For the 3% fee that began April 1, 2025, specific penalties for non-payment haven't been established yet.
Advertise on banned platforms and everyone faces consequences. Advertisers and distributors both receive administrative fines: legal entities up to RUB 500,000, officials up to RUB 20,000, individuals up to RUB 2,500.
What’s Changed for Companies
Reporting got bigger. Companies now report for themselves plus everyone up the chain to the final advertiser. Meanwhile, advertising distributors file their own separate data.
There’s a new fee. The 3% charge on Russian internet ad revenue is
built it right into Solar Staff’s pricing for ОРД tasks, and we send it to the government every quarter.
Some platforms are now forbidden. You’ll need to stay on top of banned resource lists and keep your ads off them.
What Freelancers Need to Do Now
Get verified – it’s required. Every individual, self-employed person, and individual entrepreneur must complete Solar Staff verification and add their taxpayer ID (ИНН) to their account. The law demands it. Check out our verification walkthrough and ИНН setup guide.
Sign the new addendum. We’ve added a supplementary agreement to the main contract. Take a look here.
Watch out for banned platforms.

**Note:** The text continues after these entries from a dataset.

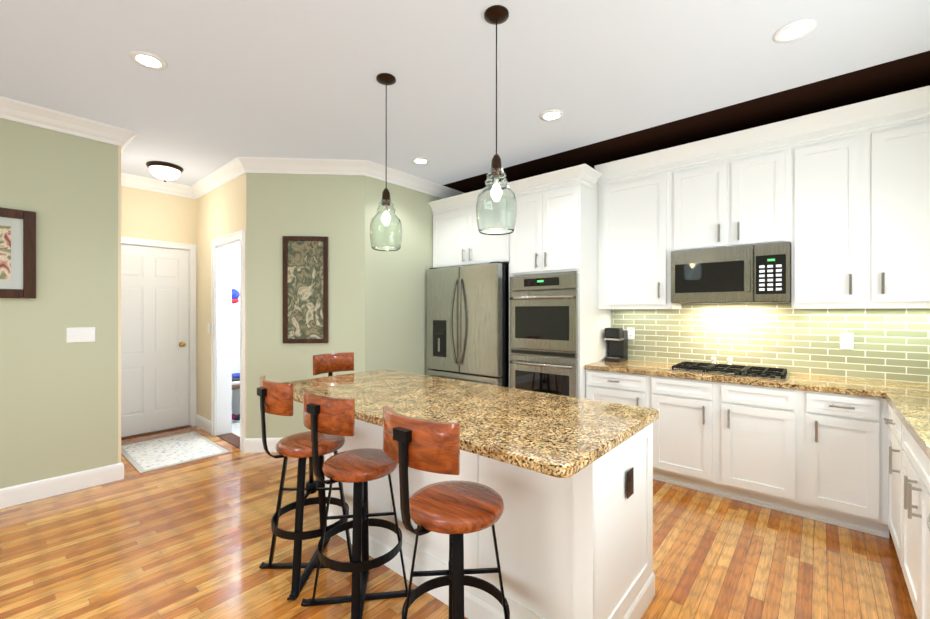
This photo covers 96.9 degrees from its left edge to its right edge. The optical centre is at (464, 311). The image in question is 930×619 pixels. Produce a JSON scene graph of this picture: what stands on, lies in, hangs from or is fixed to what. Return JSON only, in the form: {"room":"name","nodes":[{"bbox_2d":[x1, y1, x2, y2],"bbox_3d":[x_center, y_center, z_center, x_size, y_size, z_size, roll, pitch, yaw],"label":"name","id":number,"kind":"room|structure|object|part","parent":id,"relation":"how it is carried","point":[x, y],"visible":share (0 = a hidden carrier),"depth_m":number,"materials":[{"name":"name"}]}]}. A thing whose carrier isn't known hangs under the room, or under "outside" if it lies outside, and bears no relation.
{"room":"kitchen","nodes":[
{"label":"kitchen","id":0,"kind":"room"},
{"bbox_2d":[0,118,117,488],"bbox_3d":[-4.560,-0.050,2.635,1.510,2.900,3.390,0,0,41],"label":"wall","id":1,"kind":"structure","parent":0,"point":[58,404],"depth_m":3.17,"materials":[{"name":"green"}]},
{"bbox_2d":[0,207,35,298],"bbox_3d":[-3.439,-0.415,2.752,0.030,0.640,0.800,0,0,41],"label":"framed picture","id":2,"kind":"object","parent":1,"relation":"attached to","point":[17,253],"visible":0.98,"depth_m":2.98,"materials":[{"name":"brown wood"}]},
{"bbox_2d":[0,462,123,508],"bbox_3d":[-3.982,1.331,2.139,0.015,0.138,3.455,0,0,41],"label":"baseboard","id":3,"kind":"structure","parent":1,"relation":"attached to","point":[34,490],"depth_m":3.15,"materials":[{"name":"white wood"}]},
{"bbox_2d":[66,327,94,342],"bbox_3d":[-3.025,0.185,3.249,0.008,0.116,0.168,0,0,41],"label":"light switch","id":4,"kind":"object","parent":1,"relation":"attached to","point":[82,334],"visible":1,"depth_m":3.25,"materials":[{"name":"white plastic"}]},
{"bbox_2d":[118,146,125,462],"bbox_3d":[-3.444,-0.050,3.929,1.510,2.900,0.030,0,0,41],"label":"wall","id":5,"kind":"structure","parent":0,"point":[121,189],"depth_m":3.43,"materials":[{"name":"beige paint"}]},
{"bbox_2d":[126,187,193,243],"bbox_3d":[-3.656,-0.051,4.746,0.120,2.900,0.930,0,0,41],"label":"wall","id":6,"kind":"structure","parent":0,"point":[150,215],"depth_m":4.78,"materials":[{"name":"beige paint"}]},
{"bbox_2d":[121,237,196,438],"bbox_3d":[-3.640,0.291,4.734,0.161,2.216,0.938,0,0,41],"label":"door","id":7,"kind":"structure","parent":6,"relation":"attached to","point":[158,346],"depth_m":4.80,"materials":[{"name":"white wood"}]},
{"bbox_2d":[194,173,245,437],"bbox_3d":[-2.735,-0.051,4.672,1.610,2.900,0.161,0,0,41],"label":"wall","id":8,"kind":"structure","parent":0,"point":[202,222],"depth_m":4.79,"materials":[{"name":"beige paint"}]},
{"bbox_2d":[196,414,210,433],"bbox_3d":[-3.079,1.330,4.868,0.595,0.138,0.015,0,0,41],"label":"baseboard","id":9,"kind":"structure","parent":8,"relation":"attached to","point":[203,423],"depth_m":4.86,"materials":[{"name":"white wood"}]},
{"bbox_2d":[211,230,244,451],"bbox_3d":[-2.482,0.295,4.446,0.866,2.208,0.180,0,0,41],"label":"trim","id":10,"kind":"structure","parent":8,"relation":"attached to","point":[222,247],"depth_m":4.64,"materials":[{"name":"white wood"}]},
{"bbox_2d":[232,422,239,436],"bbox_3d":[-2.341,1.417,5.206,1.570,0.044,1.160,0,0,41],"label":"floor","id":11,"kind":"structure","parent":0,"point":[235,428],"depth_m":4.91,"materials":[{"name":"white"}]},
{"bbox_2d":[232,284,239,414],"bbox_3d":[-2.717,0.517,5.547,0.546,1.756,1.126,0,0,41],"label":"bench","id":12,"kind":"object","parent":11,"relation":"on","point":[235,399],"depth_m":5.51,"materials":[{"name":"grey wood"}]},
{"bbox_2d":[232,373,239,384],"bbox_3d":[-2.931,0.861,5.265,0.360,0.104,0.320,0,0,41],"label":"folded clothes","id":13,"kind":"object","parent":12,"relation":"on","point":[235,378],"visible":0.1,"depth_m":5.13,"materials":[{"name":"blue fabric"}]},
{"bbox_3d":[-3.066,-0.204,5.434,0.126,0.206,0.175,0,0,41],"label":"hanging cap","id":14,"kind":"part","parent":12,"relation":"part of","materials":[{"name":"blue fabric"}]},
{"bbox_2d":[232,414,239,422],"bbox_3d":[-2.944,1.353,5.250,0.269,0.082,0.090,0,0,26],"label":"shoe","id":15,"kind":"object","parent":11,"relation":"on","point":[236,418],"visible":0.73,"depth_m":5.19,"materials":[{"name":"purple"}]},
{"bbox_2d":[232,247,239,373],"bbox_3d":[-2.990,-0.051,5.747,0.120,2.900,1.140,0,0,41],"label":"wall","id":16,"kind":"structure","parent":0,"point":[235,315],"depth_m":5.54,"materials":[{"name":"white paint"}]},
{"bbox_2d":[246,173,355,437],"bbox_3d":[-1.643,-0.051,4.234,0.785,2.900,0.905,0,0,41],"label":"wall","id":17,"kind":"structure","parent":0,"point":[278,206],"depth_m":4.12,"materials":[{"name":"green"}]},
{"bbox_2d":[243,438,281,452],"bbox_3d":[-1.622,1.331,4.153,0.825,0.138,0.835,0,0,41],"label":"baseboard","id":18,"kind":"structure","parent":17,"relation":"attached to","point":[250,445],"depth_m":4.09,"materials":[{"name":"white wood"}]},
{"bbox_2d":[283,236,327,342],"bbox_3d":[-1.593,-0.215,4.119,0.440,1.067,0.030,0,0,-4],"label":"picture","id":19,"kind":"object","parent":17,"relation":"attached to","point":[305,289],"visible":1,"depth_m":4.12,"materials":[{"name":"brown wood"}]},
{"bbox_2d":[356,175,441,374],"bbox_3d":[-0.518,-0.051,4.846,0.120,2.900,1.660,0,0,41],"label":"wall","id":20,"kind":"structure","parent":0,"point":[391,286],"depth_m":4.47,"materials":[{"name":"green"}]},
{"bbox_2d":[0,96,463,198],"bbox_3d":[-3.088,-1.437,3.471,2.406,0.124,6.640,0,0,41],"label":"crown molding","id":21,"kind":"structure","parent":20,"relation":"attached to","point":[51,119],"depth_m":4.09,"materials":[{"name":"white wood"}]},
{"bbox_2d":[0,426,916,618],"bbox_3d":[-1.680,1.425,2.422,7.810,0.050,7.130,0,0,41],"label":"floor","id":22,"kind":"structure","parent":0,"point":[191,540],"depth_m":2.34,"materials":[{"name":"brown wood"}]},
{"bbox_2d":[121,432,228,473],"bbox_3d":[-2.964,1.394,4.164,1.050,0.009,0.710,0,0,41],"label":"entry rug","id":23,"kind":"object","parent":22,"relation":"on","point":[152,455],"visible":0.89,"depth_m":4.09,"materials":[{"name":"white fabric"}]},
{"bbox_2d":[257,376,351,599],"bbox_3d":[-0.866,0.876,2.242,0.420,1.048,0.482,0,0,44],"label":"stool","id":24,"kind":"object","parent":22,"relation":"on","point":[276,398],"visible":0.9,"depth_m":2.13,"materials":[{"name":"brown wood"}]},
{"bbox_2d":[313,352,353,487],"bbox_3d":[-0.964,0.876,3.302,0.489,1.048,0.432,0,0,41],"label":"stool","id":25,"kind":"object","parent":22,"relation":"on","point":[330,363],"visible":0.19,"depth_m":3.45,"materials":[{"name":"brown wood"}]},
{"bbox_2d":[301,389,413,618],"bbox_3d":[-0.526,0.886,1.985,0.420,1.028,0.482,0,0,37],"label":"stool","id":26,"kind":"object","parent":22,"relation":"on","point":[359,469],"visible":1,"depth_m":1.87,"materials":[{"name":"brown wood"}]},
{"bbox_2d":[383,406,509,618],"bbox_3d":[-0.055,0.874,1.512,0.420,1.053,0.482,0,0,41],"label":"stool","id":27,"kind":"object","parent":22,"relation":"on","point":[456,511],"visible":1,"depth_m":1.40,"materials":[{"name":"brown wood"}]},
{"bbox_2d":[427,262,508,386],"bbox_3d":[0.191,0.450,4.720,1.018,1.899,0.904,0,0,41],"label":"refrigerator","id":28,"kind":"object","parent":22,"relation":"on","point":[468,323],"visible":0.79,"depth_m":4.33,"materials":[{"name":"grey metal"}]},
{"bbox_2d":[324,419,654,618],"bbox_3d":[0.013,0.964,2.379,1.846,0.873,0.755,0,0,41],"label":"kitchen island","id":29,"kind":"object","parent":22,"relation":"on","point":[578,545],"visible":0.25,"depth_m":1.75,"materials":[{"name":"white paint"}]},
{"bbox_2d":[283,369,658,477],"bbox_3d":[-0.186,0.506,2.377,2.190,0.040,1.010,0,0,41],"label":"island countertop","id":30,"kind":"structure","parent":29,"relation":"on","point":[557,436],"depth_m":1.96,"materials":[{"name":"stone"}]},
{"bbox_2d":[627,467,633,498],"bbox_3d":[0.715,0.741,1.782,0.007,0.116,0.072,0,0,41],"label":"outlet","id":31,"kind":"object","parent":29,"relation":"attached to","point":[630,482],"visible":0.92,"depth_m":1.77,"materials":[{"name":"brown metal"}]},
{"bbox_2d":[508,165,610,398],"bbox_3d":[0.964,0.060,4.205,0.775,2.680,0.726,0,0,41],"label":"tall cabinet","id":32,"kind":"object","parent":22,"relation":"on","point":[556,230],"depth_m":3.87,"materials":[{"name":"white paint"}]},
{"bbox_2d":[509,273,577,397],"bbox_3d":[0.710,0.327,3.896,0.719,1.345,0.110,0,0,41],"label":"double wall oven","id":33,"kind":"object","parent":32,"relation":"in","point":[543,320],"visible":0.94,"depth_m":3.87,"materials":[{"name":"silver metal"}]},
{"bbox_2d":[586,369,649,407],"bbox_3d":[1.503,0.963,3.807,0.553,0.872,0.626,0,0,41],"label":"base cabinet","id":34,"kind":"object","parent":22,"relation":"on","point":[613,387],"depth_m":3.55,"materials":[{"name":"white paint"}]},
{"bbox_2d":[585,360,880,397],"bbox_3d":[2.006,0.506,3.365,1.890,0.040,0.637,0,0,41],"label":"countertop","id":35,"kind":"structure","parent":34,"relation":"on","point":[866,387],"depth_m":2.99,"materials":[{"name":"stone"}]},
{"bbox_2d":[604,328,627,361],"bbox_3d":[1.486,0.323,4.053,0.147,0.325,0.241,0,0,41],"label":"coffee maker","id":36,"kind":"object","parent":35,"relation":"on","point":[617,338],"visible":1,"depth_m":4.01,"materials":[{"name":"black plastic"}]},
{"bbox_2d":[669,361,789,380],"bbox_3d":[2.115,0.467,3.316,0.770,0.037,0.465,0,0,41],"label":"gas cooktop","id":37,"kind":"object","parent":35,"relation":"in","point":[744,371],"visible":1,"depth_m":3.23,"materials":[{"name":"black metal"}]},
{"bbox_2d":[727,358,732,364],"bbox_3d":[2.256,0.440,3.514,0.044,0.092,0.043,0,0,41],"label":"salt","id":38,"kind":"object","parent":35,"relation":"on","point":[729,360],"visible":0.58,"depth_m":3.50,"materials":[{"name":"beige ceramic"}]},
{"bbox_2d":[650,376,717,494],"bbox_3d":[1.896,0.963,3.468,0.486,0.872,0.626,0,0,41],"label":"base cabinet","id":39,"kind":"object","parent":22,"relation":"on","point":[685,432],"depth_m":3.22,"materials":[{"name":"white paint"}]},
{"bbox_2d":[718,382,801,515],"bbox_3d":[2.264,0.963,3.150,0.486,0.872,0.626,0,0,41],"label":"base cabinet","id":40,"kind":"object","parent":22,"relation":"on","point":[760,428],"depth_m":2.91,"materials":[{"name":"white paint"}]},
{"bbox_2d":[802,390,889,537],"bbox_3d":[2.607,0.964,2.854,0.421,0.872,0.626,0,0,41],"label":"base cabinet","id":41,"kind":"object","parent":22,"relation":"on","point":[821,456],"depth_m":2.62,"materials":[{"name":"white paint"}]},
{"bbox_2d":[883,404,929,615],"bbox_3d":[2.547,0.964,2.009,0.626,0.872,0.609,0,0,41],"label":"base cabinet","id":42,"kind":"object","parent":22,"relation":"on","point":[908,486],"depth_m":1.84,"materials":[{"name":"white paint"}]},
{"bbox_2d":[873,379,929,459],"bbox_3d":[2.094,0.507,1.492,0.637,0.040,3.357,0,0,41],"label":"countertop","id":43,"kind":"structure","parent":42,"relation":"on","point":[908,402],"depth_m":2.15,"materials":[{"name":"stone"}]},
{"bbox_2d":[927,513,929,530],"bbox_3d":[1.404,0.967,0.987,0.387,0.868,0.598,0,0,41],"label":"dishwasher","id":44,"kind":"object","parent":22,"relation":"on","point":[928,521],"visible":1,"depth_m":1.17,"materials":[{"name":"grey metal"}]},
{"bbox_2d":[0,0,929,185],"bbox_3d":[-1.680,-1.525,2.420,7.810,0.050,7.130,0,0,41],"label":"ceiling","id":45,"kind":"structure","parent":0,"point":[270,78],"depth_m":2.54,"materials":[{"name":"grey paint"}]},
{"bbox_2d":[129,51,167,69],"bbox_3d":[-1.889,-1.494,2.462,0.184,0.010,0.184,0,0,41],"label":"recessed light","id":46,"kind":"object","parent":45,"relation":"in","point":[148,60],"visible":1,"depth_m":2.46,"materials":[{"name":"white"}]},
{"bbox_2d":[146,161,183,181],"bbox_3d":[-3.098,-1.418,4.259,0.316,0.163,0.316,0,0,41],"label":"flush-mount light","id":47,"kind":"object","parent":45,"relation":"attached to","point":[164,171],"visible":1,"depth_m":4.18,"materials":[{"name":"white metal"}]},
{"bbox_2d":[370,73,401,250],"bbox_3d":[-0.508,-0.949,2.654,0.206,1.099,0.206,0,0,41],"label":"pendant light","id":48,"kind":"object","parent":45,"relation":"hanging from","point":[385,229],"visible":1,"depth_m":2.60,"materials":[{"name":"clear glass"}]},
{"bbox_2d":[411,157,429,164],"bbox_3d":[-0.443,-1.495,4.106,0.184,0.010,0.184,0,0,41],"label":"recessed light","id":49,"kind":"object","parent":45,"relation":"in","point":[420,160],"visible":1,"depth_m":4.10,"materials":[{"name":"white plastic"}]},
{"bbox_2d":[476,5,516,234],"bbox_3d":[0.158,-0.949,2.079,0.206,1.099,0.206,0,0,41],"label":"pendant light","id":50,"kind":"object","parent":45,"relation":"hanging from","point":[496,208],"visible":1,"depth_m":2.02,"materials":[{"name":"clear glass"}]},
{"bbox_2d":[539,109,563,120],"bbox_3d":[0.663,-1.495,3.152,0.184,0.010,0.184,0,0,41],"label":"recessed light","id":51,"kind":"object","parent":45,"relation":"in","point":[552,115],"visible":1,"depth_m":3.14,"materials":[{"name":"white"}]},
{"bbox_2d":[773,19,816,42],"bbox_3d":[1.760,-1.494,2.204,0.184,0.010,0.184,0,0,41],"label":"recessed light","id":52,"kind":"object","parent":45,"relation":"in","point":[794,31],"visible":1,"depth_m":2.19,"materials":[{"name":"white plastic"}]},
{"bbox_2d":[443,51,929,192],"bbox_3d":[1.550,-1.450,3.760,4.428,0.100,0.640,0,0,41],"label":"wall band","id":53,"kind":"object","parent":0,"point":[912,72],"visible":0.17,"depth_m":3.15,"materials":[{"name":"brown"}]},
{"bbox_2d":[611,303,921,382],"bbox_3d":[1.746,-0.050,4.094,4.530,2.900,0.120,0,0,41],"label":"wall","id":54,"kind":"structure","parent":0,"point":[724,303],"depth_m":3.49,"materials":[{"name":"yellow"}]},
{"bbox_2d":[432,184,507,267],"bbox_3d":[0.266,-0.893,4.807,1.084,0.775,0.726,0,0,41],"label":"upper cabinet","id":55,"kind":"object","parent":54,"relation":"attached to","point":[457,240],"depth_m":4.59,"materials":[{"name":"white paint"}]},
{"bbox_2d":[594,150,669,305],"bbox_3d":[1.629,-0.718,3.883,0.645,1.325,0.346,0,0,41],"label":"upper cabinet","id":56,"kind":"object","parent":54,"relation":"attached to","point":[634,193],"depth_m":3.74,"materials":[{"name":"white paint"}]},
{"bbox_2d":[670,118,793,305],"bbox_3d":[2.180,-0.718,3.407,0.811,1.325,0.346,0,0,41],"label":"upper cabinet","id":57,"kind":"object","parent":54,"relation":"attached to","point":[729,190],"depth_m":3.23,"materials":[{"name":"white paint"}]},
{"bbox_2d":[671,241,790,303],"bbox_3d":[2.159,-0.287,3.366,0.793,0.437,0.433,0,0,41],"label":"over-the-range microwave","id":58,"kind":"object","parent":57,"relation":"attached to","point":[757,273],"visible":1,"depth_m":3.19,"materials":[{"name":"grey metal"}]},
{"bbox_2d":[612,305,929,382],"bbox_3d":[2.467,0.216,3.381,2.538,0.540,0.008,0,0,41],"label":"tile backsplash","id":59,"kind":"structure","parent":54,"relation":"attached to","point":[891,343],"depth_m":3.28,"materials":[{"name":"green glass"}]},
{"bbox_2d":[627,328,634,339],"bbox_3d":[1.641,0.220,4.082,0.072,0.116,0.008,0,0,41],"label":"electrical outlet","id":60,"kind":"object","parent":59,"relation":"attached to","point":[631,333],"visible":0.9,"depth_m":4.08,"materials":[{"name":"white plastic"}]},
{"bbox_2d":[840,333,852,348],"bbox_3d":[2.829,0.220,3.056,0.072,0.116,0.008,0,0,41],"label":"electrical outlet","id":61,"kind":"object","parent":59,"relation":"attached to","point":[846,340],"visible":1,"depth_m":3.06,"materials":[{"name":"white plastic"}]},
{"bbox_2d":[794,86,929,305],"bbox_3d":[2.778,-0.717,2.891,0.770,1.325,0.346,0,0,41],"label":"upper cabinet","id":62,"kind":"object","parent":54,"relation":"attached to","point":[838,198],"depth_m":2.77,"materials":[{"name":"white paint"}]}
]}

Just like companies, freelancers need to steer clear of prohibited resources.
Where You Can’t Advertise Anymore
Starting September 1, 2025, three types of platforms are completely off-limits:
1. Platforms Run by Undesirable Organizations
Any internet property belonging to foreign or international organizations on Russia’s official undesirable list. That covers their websites, social accounts, news sites – basically anything connected to these organizations.

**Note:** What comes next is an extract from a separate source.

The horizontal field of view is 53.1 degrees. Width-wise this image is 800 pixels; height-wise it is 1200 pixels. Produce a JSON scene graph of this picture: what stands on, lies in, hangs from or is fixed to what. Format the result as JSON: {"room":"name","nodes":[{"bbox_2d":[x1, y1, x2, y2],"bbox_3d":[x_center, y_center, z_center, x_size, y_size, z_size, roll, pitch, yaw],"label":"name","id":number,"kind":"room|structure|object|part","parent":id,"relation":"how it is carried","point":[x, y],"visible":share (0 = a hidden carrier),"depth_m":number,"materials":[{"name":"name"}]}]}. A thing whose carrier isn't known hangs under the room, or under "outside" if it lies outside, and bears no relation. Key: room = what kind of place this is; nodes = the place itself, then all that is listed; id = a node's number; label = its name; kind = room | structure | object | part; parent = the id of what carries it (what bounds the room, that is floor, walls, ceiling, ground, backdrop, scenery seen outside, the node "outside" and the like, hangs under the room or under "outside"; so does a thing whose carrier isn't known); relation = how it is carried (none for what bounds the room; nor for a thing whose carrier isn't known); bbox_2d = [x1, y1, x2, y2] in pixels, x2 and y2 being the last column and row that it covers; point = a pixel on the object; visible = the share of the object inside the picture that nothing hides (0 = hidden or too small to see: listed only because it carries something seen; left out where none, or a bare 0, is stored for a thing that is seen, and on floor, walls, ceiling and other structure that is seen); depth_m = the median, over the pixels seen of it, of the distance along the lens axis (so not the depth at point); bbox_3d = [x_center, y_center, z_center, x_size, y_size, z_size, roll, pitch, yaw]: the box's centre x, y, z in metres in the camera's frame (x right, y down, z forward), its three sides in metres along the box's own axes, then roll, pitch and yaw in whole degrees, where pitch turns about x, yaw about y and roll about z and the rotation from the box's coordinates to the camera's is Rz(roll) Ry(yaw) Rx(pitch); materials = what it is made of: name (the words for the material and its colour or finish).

2. Resources of Banned Extremist and Terrorist Groups
Websites and accounts belonging to organizations (including public and religious groups) that Russian courts have banned under anti-extremism or anti-terrorism laws. This sweeps up information resources from all extremist organizations prohibited in Russia.
3. Blocked Platforms
Any internet resource that’s officially blocked in Russia is off-limits for ads. Russia blocks sites for various reasons – personal data violations, extremist content, illegal material. This includes everything in Roskomnadzor’s registry (pirate sites, platforms with banned content, etc.) plus foreign agent media sites with restricted access.
The law defines “information resource” broadly – any internet platform qualifies, including websites, social media pages, apps, and accounts on information platforms. This means the ban applies to social networks, messengers, news sites, blogs, and all other online resources that fall into these categories.
How to Check if a Platform is Safe
Want to know if you can advertise somewhere? Run it through these official registries:
Here’s the rule: if the platform or its owner doesn’t appear in any of these lists, and the resource isn’t blocked – you’re good to advertise there. If there’s a match, it’s safer to avoid that platform to prevent potential fines.